Final answer:
The apparent weight that the pilot feels at the bottom of the loop-the-loop is calculated by summing the gravitational force and the centripetal force, resulting in an apparent weight of 4012.9 N.
Step-by-step explanation:
The student's question is asking to calculate the apparent weight that a pilot feels at the bottom of a loop-the-loop. To find the apparent weight, we must calculate the normal force on the pilot, which is the combination of the gravitational force and the centripetal force required to keep the pilot in a circular path at the bottom of the loop.
Firstly, we calculate the gravitational force (weight) acting on the pilot: W = m × g, where m is the mass of the pilot, and g is the acceleration due to gravity. For the pilot with a mass of 84.0 kg, W = 84.0 kg × 9.8 m/s² = 823.2 N.
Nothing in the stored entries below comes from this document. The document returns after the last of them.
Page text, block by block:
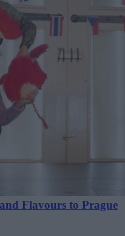
Flavours to Prague
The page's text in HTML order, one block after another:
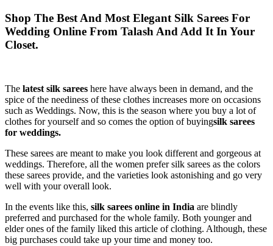
Shop The Best And Most Elegant Silk Sarees For
Wedding Online From Talash And Add It In Your
Closet.
The latest silk sarees here have always been in demand, and the
spice of the neediness of these clothes increases more on occasions
such as Weddings. Now, this is the season where you buy a lot of
clothes for yourself and so comes the option of buyingsilk sarees
for weddings.
These sarees are meant to make you look different and gorgeous at
weddings. Therefore, all the women prefer silk sarees as the colors
these sarees provide, and the varieties look astonishing and go very
well with your overall look.
In the events like this, silk sarees online in India are blindly
preferred and purchased for the whole family. Both younger and
elder ones of the family liked this article of clothing. Although, these
big purchases could take up your time and money too.
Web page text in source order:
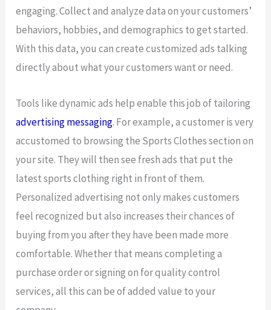
engaging. Collect and analyze data on your customers’
behaviors, hobbies, and demographics to get started.
With this data, you can create customized ads talking
directly about what your customers want or need.
Tools like dynamic ads help enable this job of tailoring
advertising messaging. For example, a customer is very
accustomed to browsing the Sports Clothes section on
your site. They will then see fresh ads that put the
latest sports clothing right in front of them.
Personalized advertising not only makes customers
feel recognized but also increases their chances of
buying from you after they have been made more
comfortable. Whether that means completing a
purchase order or signing on for quality control
services, all this can be of added value to your
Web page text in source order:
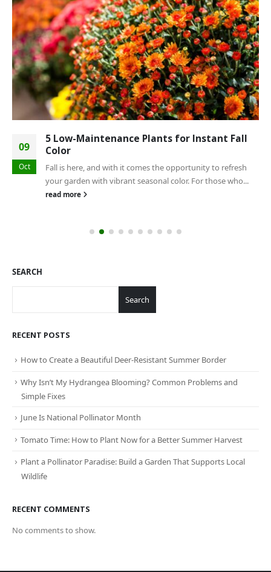
09
Oct
5 Low-Maintenance Plants for Instant Fall
Color
Fall is here, and with it comes the opportunity to refresh
your garden with vibrant seasonal color. For those who...
read more
SEARCH
Search
RECENT POSTS
How to Create a Beautiful Deer-Resistant Summer Border
Why Isn’t My Hydrangea Blooming? Common Problems and
Simple Fixes
June Is National Pollinator Month
Tomato Time: How to Plant Now for a Better Summer Harvest
Plant a Pollinator Paradise: Build a Garden That Supports Local
Wildlife
RECENT COMMENTS
No comments to show.
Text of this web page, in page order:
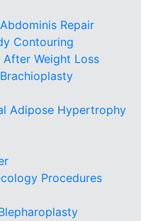
Repair
Contouring
Weight Loss
Adipose Hypertrophy
Procedures
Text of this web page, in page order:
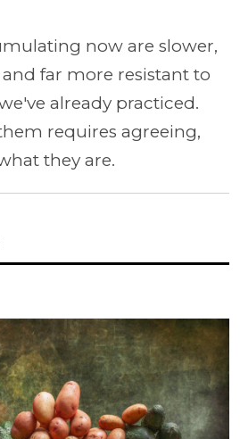
now are slower,
far more resistant to
already practiced.
requires agreeing,
they are.
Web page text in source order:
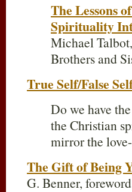
The Lessons
Spirituality
Michael
Brothers and
True Self/False
Do we have
the Christian
mirror the
The Gift of Being
G. Benner,
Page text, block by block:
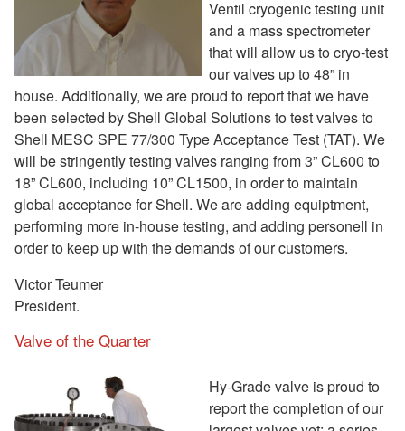
Ventil cryogenic testing unit
and a mass spectrometer
that will allow us to cryo-test
our valves up to 48” in
house. Additionally, we are proud to report that we have
been selected by Shell Global Solutions to test valves to
Shell MESC SPE 77/300 Type Acceptance Test (TAT). We
will be stringently testing valves ranging from 3” CL600 to
18” CL600, including 10” CL1500, in order to maintain
global acceptance for Shell. We are adding equiptment,
performing more in-house testing, and adding personell in
order to keep up with the demands of our customers.
Victor Teumer
President.
Valve of the Quarter
Hy-Grade valve is proud to
report the completion of our
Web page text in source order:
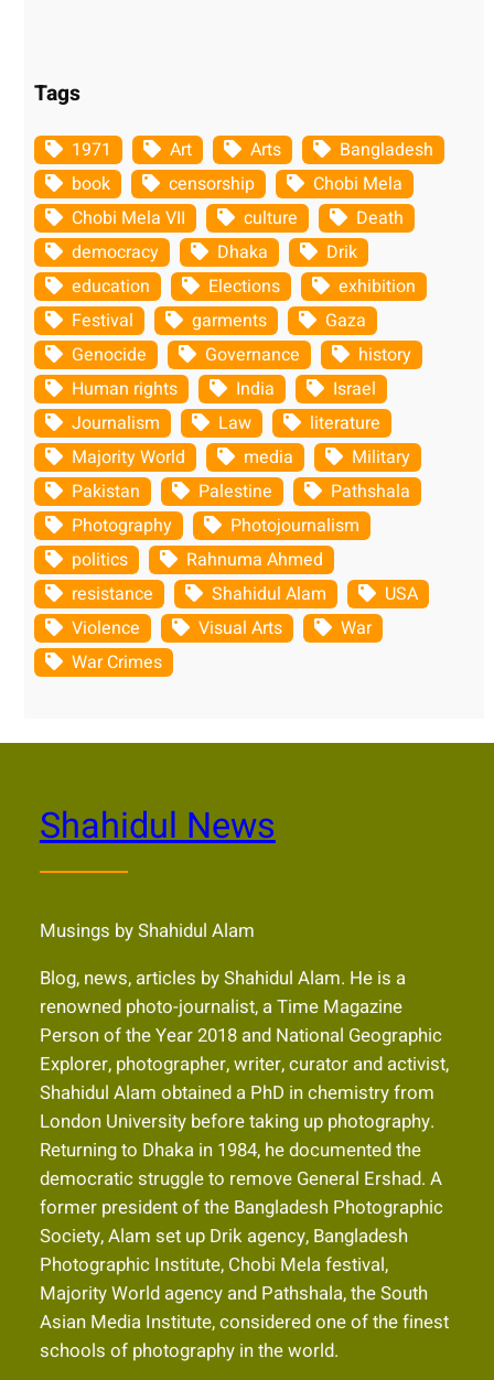
Tags
1971 Art Arts
Bangladesh
book
censorship
Chobi Mela
Chobi Mela VII
culture
Death
democracy
Dhaka
Drik
education
Elections
exhibition
Festival
garments
Gaza
Genocide
Governance
history
Human rights
India
Israel
Journalism
Law
literature
Majority World
media
Military
Pakistan
Palestine
Pathshala
Photography
Photojournalism
politics
Rahnuma Ahmed
resistance
Shahidul Alam
USA
Violence
Visual Arts
War
War Crimes
Shahidul News
Musings by Shahidul Alam
Blog, news, articles by Shahidul Alam. He is a
renowned photo-journalist, a Time Magazine
Person of the Year 2018 and National Geographic
Explorer, photographer, writer, curator and activist,
Shahidul Alam obtained a PhD in chemistry from
London University before taking up photography.
Returning to Dhaka in 1984, he documented the
democratic struggle to remove General Ershad. A
former president of the Bangladesh Photographic
Society, Alam set up Drik agency, Bangladesh
Photographic Institute, Chobi Mela festival,
Majority World agency and Pathshala, the South
Asian Media Institute, considered one of the finest
schools of photography in the world.

Next, we determine the centripetal force required for circular motion at the bottom of the loop: Fc = (mv²) / R, where m is the mass, v is the constant speed, and R is the radius of the loop. With v = 345 m/s and R = 3.033 km (or 3033 m), Fc = (84.0 kg × (345 m/s)²) / 3033 m = 3189.7 N.
The apparent weight of the pilot at the bottom of the loop is the sum of the gravitational force and the centripetal force: Apparent weight = W + Fc = 823.2 N + 3189.7 N = 4012.9 N.
Therefore, the pilot feels an apparent weight of 4012.9 N at the bottom of the loop-the-loop.